◆ Directions for this task ◆
Where the line containing "التسويق.– الاتصال والإعلام.–" appears, start repeating, and continue exactly through the last line below, adding nothing. Include no pictures.

== Dataset extract ==

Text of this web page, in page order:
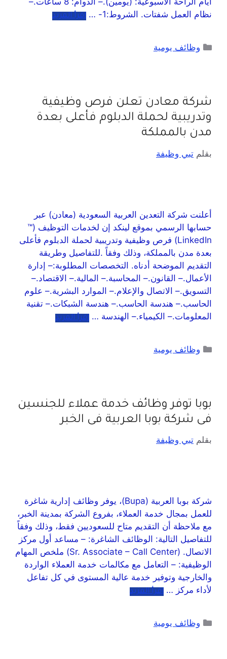
نظام العمل شفتات. الشروط:1- …
اقرأ المزيد
وظائف يومية
شركة معادن تعلن فرص وظيفية
وتدريبية لحملة الدبلوم فأعلى بعدة
مدن بالمملكة
بقلم تبي وظيفة
أعلنت شركة التعدين العربية السعودية (معادن) عبر
حسابها الرسمي بموقع لينكد إن لخدمات التوظيف (™
LinkedIn) فرص وظيفية وتدريبية لحملة الدبلوم فأعلى
بعدة مدن بالمملكة، وذلك وفقاً .للتفاصيل وطريقة
التقديم الموضحة أدناه. التخصصات المطلوبة:– إدارة
الأعمال.– القانون.– المحاسبة.– المالية.– الاقتصاد.–
التسويق.– الاتصال والإعلام.– الموارد البشرية.– علوم
الحاسب.– هندسة الحاسب.– هندسة الشبكات.– تقنية
المعلومات.– الكيمياء.– الهندسة … اقرأ المزيد
وظائف يومية
بوبا توفر وظائف خدمة عملاء للجنسين
فى شركة بوبا العربية فى الخبر
بقلم تبي وظيفة
شركة بوبا العربية (Bupa)، يوفر وظائف إدارية شاغرة
للعمل بمجال خدمة العملاء، بفروع الشركة بمدينة الخبر،
مع ملاحظة أن التقديم متاح للسعوديين فقط، وذلك وفقاً
للتفاصيل التالية: الوظائف الشاغرة: – مساعد أول مركز
الاتصال. (Sr. Associate – Call Center) ملخص المهام
الوظيفية: – التعامل مع مكالمات خدمة العملاء الواردة
والخارجية وتوفير خدمة عالية المستوى في كل تفاعل
لأداء مركز … اقرأ المزيد
وظائف يومية
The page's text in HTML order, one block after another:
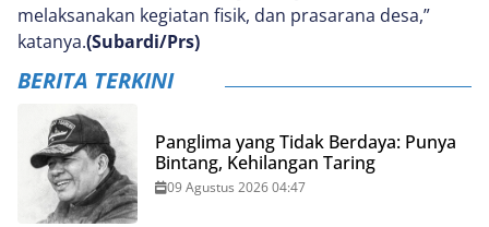
melaksanakan kegiatan fisik, dan prasarana desa,”
katanya.(Subardi/Prs)
BERITA TERKINI
Panglima yang Tidak Berdaya: Punya
Bintang, Kehilangan Taring
09 Agustus 2026 04:47
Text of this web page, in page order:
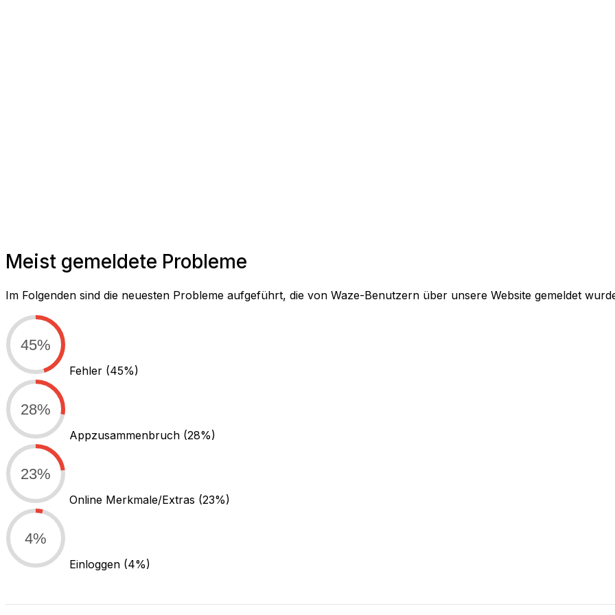
Meist gemeldete Probleme
Im Folgenden sind die neuesten Probleme aufgeführt, die von Waze-Benutzern über unsere Website gemeldet
45%
Fehler (45%)
28%
Appzusammenbruch (28%)
23%
Online Merkmale/Extras (23%)
4%
Einloggen (4%)
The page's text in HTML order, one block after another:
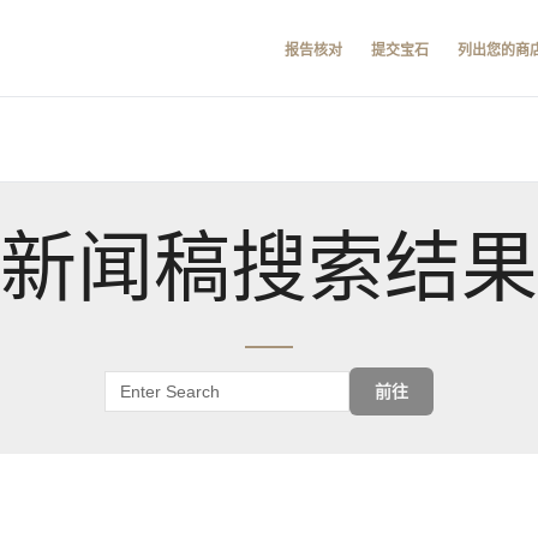
报告核对 提交宝石 列出您的商
新闻稿搜索结果
前往
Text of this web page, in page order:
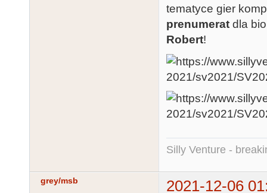
tematyce gier
prenumerat dla
Robert!
Silly Venture -
grey/msb
2021-12-06

===

◆ Answer below ◆
التسويق.– الاتصال والإعلام.– الموارد البشرية.– علوم
الحاسب.– هندسة الحاسب.– هندسة الشبكات.– تقنية
المعلومات.– الكيمياء.– الهندسة … اقرأ المزيد
وظائف يومية
بوبا توفر وظائف خدمة عملاء للجنسين
فى شركة بوبا العربية فى الخبر
بقلم تبي وظيفة
شركة بوبا العربية (Bupa)، يوفر وظائف إدارية شاغرة
للعمل بمجال خدمة العملاء، بفروع الشركة بمدينة الخبر،
مع ملاحظة أن التقديم متاح للسعوديين فقط، وذلك وفقاً
للتفاصيل التالية: الوظائف الشاغرة: – مساعد أول مركز
الاتصال. (Sr. Associate – Call Center) ملخص المهام
الوظيفية: – التعامل مع مكالمات خدمة العملاء الواردة
والخارجية وتوفير خدمة عالية المستوى في كل تفاعل
لأداء مركز … اقرأ المزيد
وظائف يومية
The page's text in HTML order, one block after another:
melaksanakan kegiatan fisik, dan prasarana desa,”
katanya.(Subardi/Prs)
BERITA TERKINI
Panglima yang Tidak Berdaya: Punya
Bintang, Kehilangan Taring
09 Agustus 2026 04:47
Text of this web page, in page order:
Meist gemeldete Probleme
Im Folgenden sind die neuesten Probleme aufgeführt, die von Waze-Benutzern über unsere Website gemeldet
45%
Fehler (45%)
28%
Appzusammenbruch (28%)
23%
Online Merkmale/Extras (23%)
4%
Einloggen (4%)
The page's text in HTML order, one block after another:
报告核对 提交宝石 列出您的商
新闻稿搜索结果
前往
Text of this web page, in page order:
tematyce gier
prenumerat dla
Robert!
Silly Venture -
grey/msb
2021-12-06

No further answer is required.